"The stench of success was horrible for a lot of people": Whipping boys of the music press in the 90s, Bush are still fighting back
Gavin Rossdale on thirty years of Bush, the mysteries of music making, Steve Albini and the defiance of gravity

Gavin Rossdale has never been able to tune out the critics. For someone whose holy texts as a youth were the weekly UK music papers of the 70s and 80s, with all their gloriously vicious, vituperative opinions, it stung when his own band, Bush, fell prey to those same barbed pens during the band’s dizzying mid-90s rise. Thirty-odd years on, he’s still acutely aware that his music will still be scrutinised. Except these days the judgment comes from closer to home.

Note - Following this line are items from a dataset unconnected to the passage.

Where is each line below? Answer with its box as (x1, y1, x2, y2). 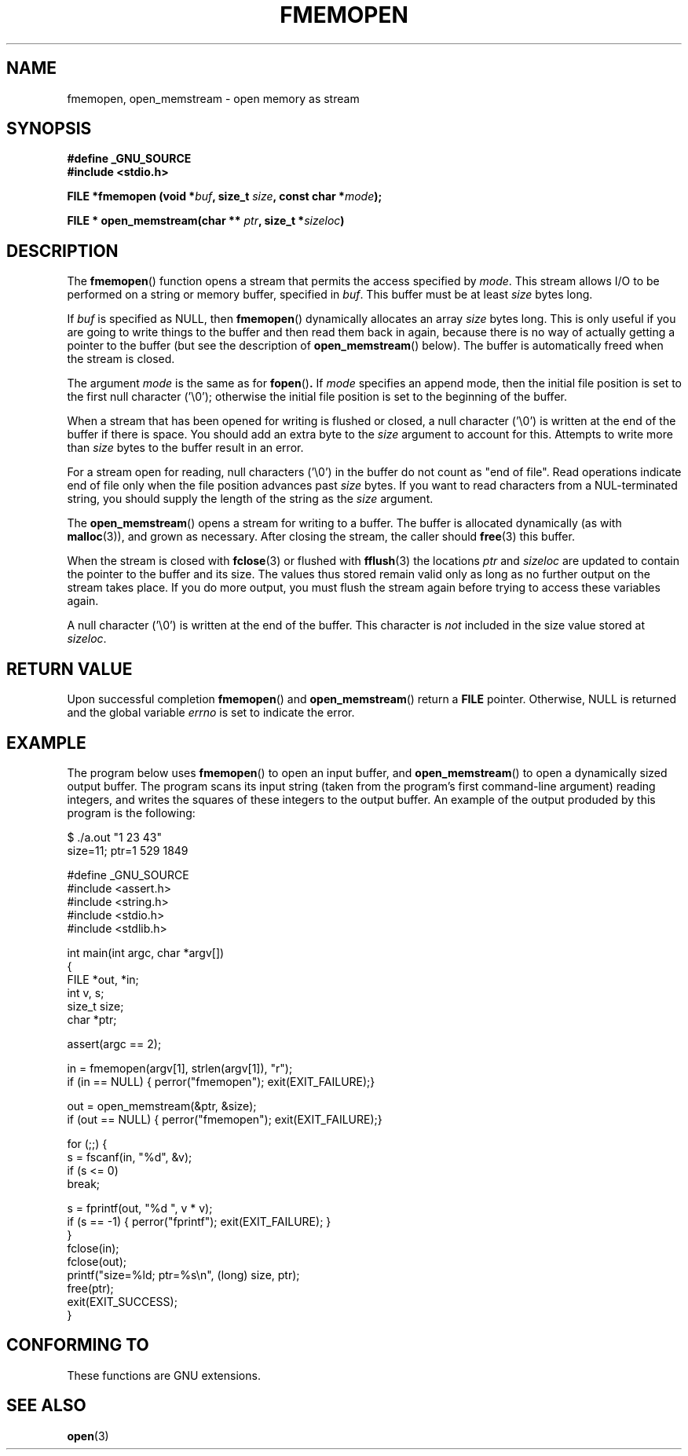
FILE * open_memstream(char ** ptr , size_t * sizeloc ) (67, 214, 345, 228)
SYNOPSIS (6, 119, 92, 139)
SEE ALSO (6, 1395, 86, 1416)
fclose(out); (67, 1254, 127, 1268)
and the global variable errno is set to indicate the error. (67, 706, 355, 720)
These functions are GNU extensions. (67, 1368, 261, 1382)
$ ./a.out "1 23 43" (67, 830, 162, 844)
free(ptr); (67, 1281, 114, 1295)

“My kids play guitar,” he says. “So I’ve got to deliver records that fucking smack people in the face, cos I don’t want them and their friends to go: ‘Remember when they made those strong early records?’”

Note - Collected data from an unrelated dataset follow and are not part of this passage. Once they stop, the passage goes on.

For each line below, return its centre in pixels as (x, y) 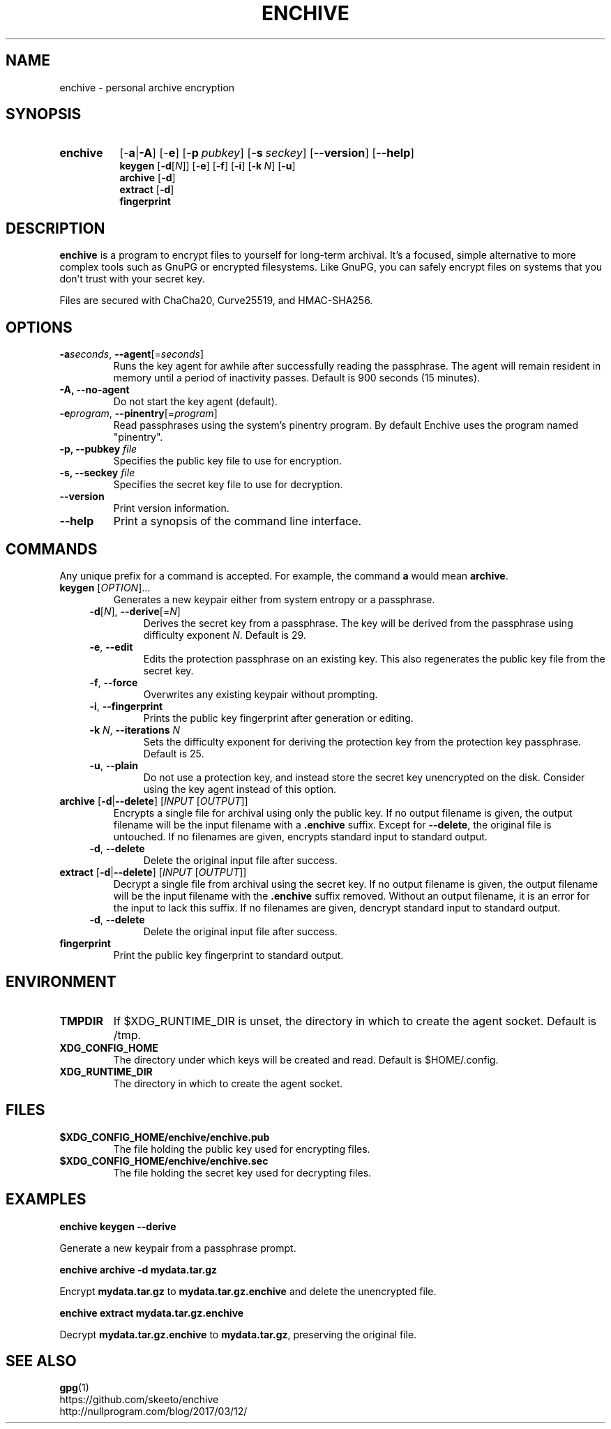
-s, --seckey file (97, 473)
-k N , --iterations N (135, 729)
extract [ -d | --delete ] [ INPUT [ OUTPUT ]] (153, 872)
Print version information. (171, 508)
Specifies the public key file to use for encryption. (228, 461)
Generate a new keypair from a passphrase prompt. (178, 1248)
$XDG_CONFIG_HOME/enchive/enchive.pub (165, 1137)
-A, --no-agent (95, 390)

Rossdale is talking to Classic Rock via Zoom from Halifax, Nova Scotia on Canada’s Eastern seaboard, where Bush are playing later tonight. It took them a 16-hour bus drive to get here, and Rossdale – as unfailingly polite and impressively handsome as he is - has the air of a man who has spent the best part of a day stuck in a tin can on wheels.

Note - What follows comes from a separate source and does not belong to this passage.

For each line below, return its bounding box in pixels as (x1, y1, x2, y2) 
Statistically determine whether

But even the Canadian highway system can’t dent his enthusiasm for music generally and Bush specifically. The band – Rossdale plus guitarist Chris Traynor, bassist Corey Britz and drummer Nik Hughes – have just released I Beat Loneliness, their tenth album. It continues their great six-album run that stretches back to their reunion in 2010, and before that the four they made during their original incarnation between 1992 and 2003.
I Beat Loneliness is sometimes knotty and obtuse, sometimes stark and emotional. It’s undeniably a rock record, but there are electronic touches and stark ballads, with Rossdale’s rich, anguished vocal perpetually at the heart of it. It sounds like the work of a band still in forward motion, even after all this time.
“I should be making mid-tempo, acoustic, dirgy records, with everyone going: ‘Well he did make a couple of decent ones back in the day’, right?” he says. “But these are really intense, vital, ferocious records. I’ve never been able to get too full of myself and just float away, because I’ve never been allowed to. I’ve been forced to fight all the way. Which is no bad thing, by the way.”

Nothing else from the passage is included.